### What this task involves
Your answer must be an exact copy of the records below, with no pictures in it.

### Source material
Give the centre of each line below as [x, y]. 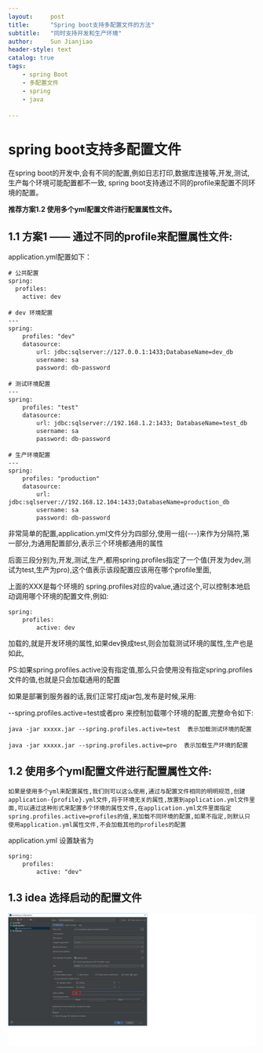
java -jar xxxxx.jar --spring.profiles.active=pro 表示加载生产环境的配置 [128, 745]
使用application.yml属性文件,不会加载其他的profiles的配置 [97, 825]
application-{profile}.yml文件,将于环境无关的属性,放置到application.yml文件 [129, 800]
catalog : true [31, 58]
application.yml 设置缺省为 [51, 840]
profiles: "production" [61, 479]
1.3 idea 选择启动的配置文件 [75, 898]
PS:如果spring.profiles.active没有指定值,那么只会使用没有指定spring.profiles [130, 670]
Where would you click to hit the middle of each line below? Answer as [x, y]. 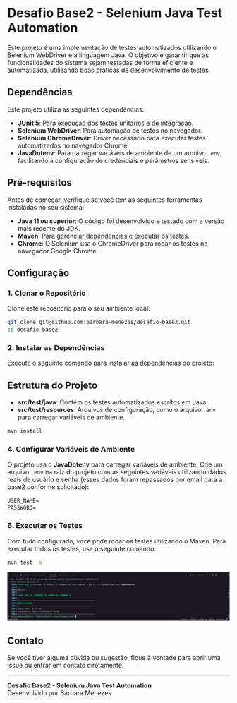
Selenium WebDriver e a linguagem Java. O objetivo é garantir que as [108, 55]
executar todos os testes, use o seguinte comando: [82, 548]
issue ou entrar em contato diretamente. [66, 665]
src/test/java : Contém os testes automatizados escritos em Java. [113, 402]
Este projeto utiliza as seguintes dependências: [76, 109]
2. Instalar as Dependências [56, 347]
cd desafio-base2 [33, 330]
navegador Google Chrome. [58, 251]
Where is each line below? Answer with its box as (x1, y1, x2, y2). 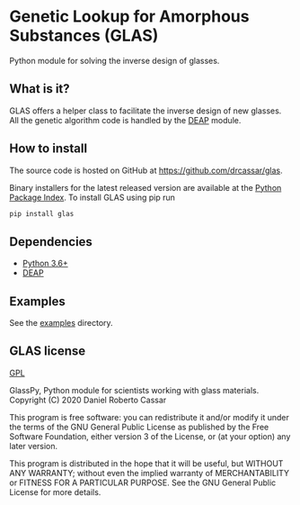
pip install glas (9, 209, 75, 218)
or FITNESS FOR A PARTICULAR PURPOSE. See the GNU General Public (9, 477, 277, 488)
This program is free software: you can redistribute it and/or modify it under (9, 411, 289, 422)
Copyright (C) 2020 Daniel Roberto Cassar (9, 394, 167, 405)
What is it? (9, 81, 70, 96)
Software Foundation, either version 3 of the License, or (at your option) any (9, 430, 291, 442)
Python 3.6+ (22, 258, 69, 269)
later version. (9, 440, 58, 451)
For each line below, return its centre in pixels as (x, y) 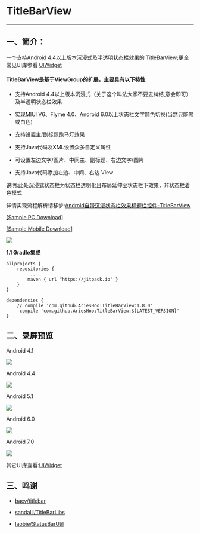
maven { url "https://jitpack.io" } (73, 279)
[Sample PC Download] (35, 217)
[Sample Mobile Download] (40, 229)
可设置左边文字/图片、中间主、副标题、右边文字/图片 (79, 160)
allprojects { (24, 264)
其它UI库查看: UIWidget (34, 465)
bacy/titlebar (30, 501)
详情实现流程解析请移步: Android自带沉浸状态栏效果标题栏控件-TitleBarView (99, 205)
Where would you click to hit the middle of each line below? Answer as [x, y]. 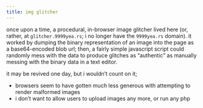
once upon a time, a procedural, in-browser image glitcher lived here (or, [97, 29]
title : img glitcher [33, 12]
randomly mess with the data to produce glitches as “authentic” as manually [101, 55]
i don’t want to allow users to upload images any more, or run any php [102, 98]
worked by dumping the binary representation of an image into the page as [100, 42]
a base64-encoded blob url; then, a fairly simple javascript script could [95, 49]
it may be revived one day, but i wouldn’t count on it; [72, 73]
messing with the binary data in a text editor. [62, 62]
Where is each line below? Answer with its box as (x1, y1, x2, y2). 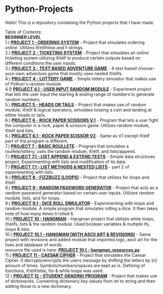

### Solution for this task
Give the centre of each line below as [x, y]. 
java -jar xxxxx.jar --spring.profiles.active=pro 表示加载生产环境的配置 [128, 745]
使用application.yml属性文件,不会加载其他的profiles的配置 [97, 825]
application-{profile}.yml文件,将于环境无关的属性,放置到application.yml文件 [129, 800]
catalog : true [31, 58]
application.yml 设置缺省为 [51, 840]
profiles: "production" [61, 479]
1.3 idea 选择启动的配置文件 [75, 898]
PS:如果spring.profiles.active没有指定值,那么只会使用没有指定spring.profiles [130, 670]
Where would you click to hit the middle of each line below? Answer as [x, y]. 
Selenium WebDriver e a linguagem Java. O objetivo é garantir que as [108, 55]
executar todos os testes, use o seguinte comando: [82, 548]
issue ou entrar em contato diretamente. [66, 665]
src/test/java : Contém os testes automatizados escritos em Java. [113, 402]
Este projeto utiliza as seguintes dependências: [76, 109]
2. Instalar as Dependências [56, 347]
cd desafio-base2 [33, 330]
navegador Google Chrome. [58, 251]
Where is each line below? Answer with its box as (x1, y1, x2, y2). 
pip install glas (9, 209, 75, 218)
or FITNESS FOR A PARTICULAR PURPOSE. See the GNU General Public (9, 477, 277, 488)
This program is free software: you can redistribute it and/or modify it under (9, 411, 289, 422)
Copyright (C) 2020 Daniel Roberto Cassar (9, 394, 167, 405)
What is it? (9, 81, 70, 96)
Software Foundation, either version 3 of the License, or (at your option) any (9, 430, 291, 442)
Python 3.6+ (22, 258, 69, 269)
later version. (9, 440, 58, 451)
For each line below, return its centre in pixels as (x, y) 
maven { url "https://jitpack.io" } (73, 279)
[Sample PC Download] (35, 217)
[Sample Mobile Download] (40, 229)
可设置左边文字/图片、中间主、副标题、右边文字/图片 (79, 160)
allprojects { (24, 264)
其它UI库查看: UIWidget (34, 465)
bacy/titlebar (30, 501)
详情实现流程解析请移步: Android自带沉浸状态栏效果标题栏控件-TitleBarView (99, 205)
Where would you click to hit the middle of each line below? Answer as [x, y]. 
once upon a time, a procedural, in-browser image glitcher lived here (or, [97, 29]
title : img glitcher [33, 12]
randomly mess with the data to produce glitches as “authentic” as manually [101, 55]
i don’t want to allow users to upload images any more, or run any php [102, 98]
worked by dumping the binary representation of an image into the page as [100, 42]
a base64-encoded blob url; then, a fairly simple javascript script could [95, 49]
it may be revived one day, but i wouldn’t count on it; [72, 73]
messing with the binary data in a text editor. [62, 62]
Where is each line below? Answer with its box as (x1, y1, x2, y2). 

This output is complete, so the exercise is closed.